Judge of the High Court
- Incumbent
- Assumed office 25 July 2013
- Nominated by: Government of Ireland
- Appointed by: Michael D. Higgins

Personal details
- Born: 19 September 1964 (age 61) London, England
- Education: Trinity College Dublin; Law Society of Ireland; University College Dublin; King's Inns;

= David Keane (judge) =

Irish barrister, High Court judge since 2013

David Keane (born 19 September 1964) is an Irish judge and lawyer who has served as a Judge of the High Court since July 2013.

== Early life ==
Keane was born in London in 1964. He attended Rockwell College and studied law at Trinity College Dublin. At Trinity, he was the President of the University Philosophical Society and won the Irish Times Debate. He obtained an LLM from University College Dublin in European Union law in 1997.

== Legal career ==

He first qualified as a solicitor in 1992 and then converted to become a barrister in 1998. He became a senior counsel in 2009. He trained and subsequently practised in the offices of future judge Garrett Sheehan and worked at the Chief State Solicitor's Office from 1997 to 1998. His practice at the bar focused on criminal law, administrative law and civil litigation. He was a council member of the Irish Council for Civil Liberties from 1992 to 1994.

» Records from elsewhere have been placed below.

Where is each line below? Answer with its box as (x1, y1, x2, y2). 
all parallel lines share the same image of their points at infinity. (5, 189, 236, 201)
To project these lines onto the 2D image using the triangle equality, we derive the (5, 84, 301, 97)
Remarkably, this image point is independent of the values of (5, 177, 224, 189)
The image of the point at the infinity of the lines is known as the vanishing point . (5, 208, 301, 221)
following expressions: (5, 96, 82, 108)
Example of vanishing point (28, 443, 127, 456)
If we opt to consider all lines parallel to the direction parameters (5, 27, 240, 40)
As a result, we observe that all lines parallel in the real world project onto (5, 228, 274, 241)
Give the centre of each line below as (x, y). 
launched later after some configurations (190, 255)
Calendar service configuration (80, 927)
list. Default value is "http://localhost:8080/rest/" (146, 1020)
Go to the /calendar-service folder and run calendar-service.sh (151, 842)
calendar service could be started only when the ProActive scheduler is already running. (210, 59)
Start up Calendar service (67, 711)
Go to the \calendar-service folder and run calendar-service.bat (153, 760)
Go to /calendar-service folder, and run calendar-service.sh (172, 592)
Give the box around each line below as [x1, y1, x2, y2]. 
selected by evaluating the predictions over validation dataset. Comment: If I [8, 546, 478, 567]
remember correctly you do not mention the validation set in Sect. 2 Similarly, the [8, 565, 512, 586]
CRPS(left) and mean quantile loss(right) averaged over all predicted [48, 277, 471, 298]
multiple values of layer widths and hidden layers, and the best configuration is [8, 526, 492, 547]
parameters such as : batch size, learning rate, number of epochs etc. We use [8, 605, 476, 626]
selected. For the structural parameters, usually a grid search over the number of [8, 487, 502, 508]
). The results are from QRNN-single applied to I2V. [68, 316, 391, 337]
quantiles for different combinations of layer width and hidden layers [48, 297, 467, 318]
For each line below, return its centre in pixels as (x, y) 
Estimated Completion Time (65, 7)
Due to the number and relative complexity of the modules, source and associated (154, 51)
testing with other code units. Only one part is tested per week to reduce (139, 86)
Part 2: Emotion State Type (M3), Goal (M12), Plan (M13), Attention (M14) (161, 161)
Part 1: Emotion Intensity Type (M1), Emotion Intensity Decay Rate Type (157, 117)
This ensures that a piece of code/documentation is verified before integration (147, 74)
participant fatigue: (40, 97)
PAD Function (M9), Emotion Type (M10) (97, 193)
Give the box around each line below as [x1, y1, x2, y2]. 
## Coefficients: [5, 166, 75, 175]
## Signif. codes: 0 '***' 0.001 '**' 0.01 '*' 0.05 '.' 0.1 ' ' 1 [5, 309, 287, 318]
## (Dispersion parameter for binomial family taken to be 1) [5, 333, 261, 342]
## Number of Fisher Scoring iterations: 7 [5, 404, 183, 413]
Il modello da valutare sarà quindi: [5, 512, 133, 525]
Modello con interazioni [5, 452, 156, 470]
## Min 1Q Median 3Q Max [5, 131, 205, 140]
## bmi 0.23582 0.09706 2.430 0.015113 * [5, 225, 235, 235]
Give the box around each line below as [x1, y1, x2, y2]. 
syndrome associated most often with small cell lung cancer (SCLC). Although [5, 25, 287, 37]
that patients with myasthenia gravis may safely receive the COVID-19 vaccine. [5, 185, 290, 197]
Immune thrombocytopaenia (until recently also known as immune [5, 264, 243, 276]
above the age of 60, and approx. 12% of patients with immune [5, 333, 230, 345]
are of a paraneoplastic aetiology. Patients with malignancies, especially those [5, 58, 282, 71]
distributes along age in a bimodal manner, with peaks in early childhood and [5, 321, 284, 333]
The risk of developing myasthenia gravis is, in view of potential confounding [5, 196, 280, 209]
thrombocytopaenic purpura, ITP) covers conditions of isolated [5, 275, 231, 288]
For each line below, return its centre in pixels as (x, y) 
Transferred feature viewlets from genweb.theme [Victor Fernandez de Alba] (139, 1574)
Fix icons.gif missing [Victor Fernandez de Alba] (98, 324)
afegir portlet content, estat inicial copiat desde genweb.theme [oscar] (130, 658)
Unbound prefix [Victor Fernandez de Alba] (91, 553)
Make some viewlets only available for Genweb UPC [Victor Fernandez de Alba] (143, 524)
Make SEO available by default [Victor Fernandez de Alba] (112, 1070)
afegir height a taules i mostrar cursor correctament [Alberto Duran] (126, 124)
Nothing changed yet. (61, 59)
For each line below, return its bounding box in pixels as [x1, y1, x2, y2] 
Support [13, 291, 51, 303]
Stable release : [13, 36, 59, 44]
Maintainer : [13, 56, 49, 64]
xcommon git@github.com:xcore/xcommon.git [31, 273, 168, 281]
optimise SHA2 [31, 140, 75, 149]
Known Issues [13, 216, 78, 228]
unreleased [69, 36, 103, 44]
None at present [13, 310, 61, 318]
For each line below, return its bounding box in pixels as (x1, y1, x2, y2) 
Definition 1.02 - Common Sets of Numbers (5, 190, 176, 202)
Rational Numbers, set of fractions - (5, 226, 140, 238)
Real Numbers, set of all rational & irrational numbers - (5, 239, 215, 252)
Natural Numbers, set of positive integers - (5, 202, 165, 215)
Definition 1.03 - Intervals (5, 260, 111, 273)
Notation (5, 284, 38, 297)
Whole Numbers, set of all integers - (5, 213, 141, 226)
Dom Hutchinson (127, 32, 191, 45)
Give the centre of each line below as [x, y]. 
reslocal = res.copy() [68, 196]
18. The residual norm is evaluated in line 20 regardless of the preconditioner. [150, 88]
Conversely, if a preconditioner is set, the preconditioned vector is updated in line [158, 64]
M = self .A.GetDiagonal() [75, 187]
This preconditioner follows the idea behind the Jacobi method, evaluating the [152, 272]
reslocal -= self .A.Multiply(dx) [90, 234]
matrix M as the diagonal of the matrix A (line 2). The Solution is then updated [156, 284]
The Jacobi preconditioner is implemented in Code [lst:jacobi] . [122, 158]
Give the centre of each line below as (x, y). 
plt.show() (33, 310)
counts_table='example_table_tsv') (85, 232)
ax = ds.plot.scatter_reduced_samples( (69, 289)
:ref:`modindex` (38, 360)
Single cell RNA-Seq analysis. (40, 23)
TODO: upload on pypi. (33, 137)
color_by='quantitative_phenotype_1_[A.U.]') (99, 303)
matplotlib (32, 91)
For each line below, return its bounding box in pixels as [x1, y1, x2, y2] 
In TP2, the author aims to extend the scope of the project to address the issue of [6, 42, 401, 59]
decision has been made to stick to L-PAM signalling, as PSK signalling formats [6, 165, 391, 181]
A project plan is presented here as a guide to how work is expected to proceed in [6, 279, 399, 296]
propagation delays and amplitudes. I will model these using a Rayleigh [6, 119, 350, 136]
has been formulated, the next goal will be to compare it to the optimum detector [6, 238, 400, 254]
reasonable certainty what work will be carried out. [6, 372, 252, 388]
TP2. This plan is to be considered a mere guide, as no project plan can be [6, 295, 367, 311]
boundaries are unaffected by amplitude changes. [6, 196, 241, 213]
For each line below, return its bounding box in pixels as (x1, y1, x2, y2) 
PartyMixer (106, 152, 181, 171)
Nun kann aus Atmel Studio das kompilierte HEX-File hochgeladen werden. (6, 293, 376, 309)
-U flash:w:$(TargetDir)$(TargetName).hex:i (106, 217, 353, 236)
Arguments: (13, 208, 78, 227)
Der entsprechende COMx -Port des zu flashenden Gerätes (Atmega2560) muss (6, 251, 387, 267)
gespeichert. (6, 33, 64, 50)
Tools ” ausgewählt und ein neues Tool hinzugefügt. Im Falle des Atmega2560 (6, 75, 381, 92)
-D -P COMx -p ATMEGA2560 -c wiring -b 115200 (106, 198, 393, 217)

He was involved in the cases Heaney & McGuinness v Ireland in relation to Article 6 of the European Convention on Human Rights and Cogley v RTÉ which established rules relating to public interest and defamation in the press. He represented RTÉ at the Barr Tribunal and the Flood Tribunal. He also appeared at the Commission to Inquire into Child Abuse.

== Judicial career ==
In 2008, he was nominated by the Government of Ireland to be one of three candidates to be put forward for election to the European Court of Human Rights. He came in second place to Ann Power, and therefore, he was not elected.

He was appointed a Judge of the High Court in July 2013. Keane was appointed through application to the Judicial Appointments Advisory Board. He has heard cases including those involving matters of family law, liquidation, personal injuries, immigration law, and medical negligence.

He heard a constitutional challenge of electoral gender quotas legislation in 2016 from a Fianna Fáil candidate who was not selected for election. His decision that the plaintiff did not have locus standi was successfully appealed to Supreme Court of Ireland. He presided over a case initiated by Seán Gallagher seeking damages from RTÉ for airing a misleading tweet during a televised debate during the 2011 Irish presidential election. The matter was subsequently resolved outside of court.

In 2018, he accused lawyers of professional misconduct by omitting certain details from their arguments before him in a trial involving the removal order of a Polish citizen from Ireland. He threatened the lawyers in question with having to pay litigation costs, however, no further action was taken by him.

In May 2019, Keane had 22 cases awaiting judgment for at least two months, the highest amount among his High Court colleagues.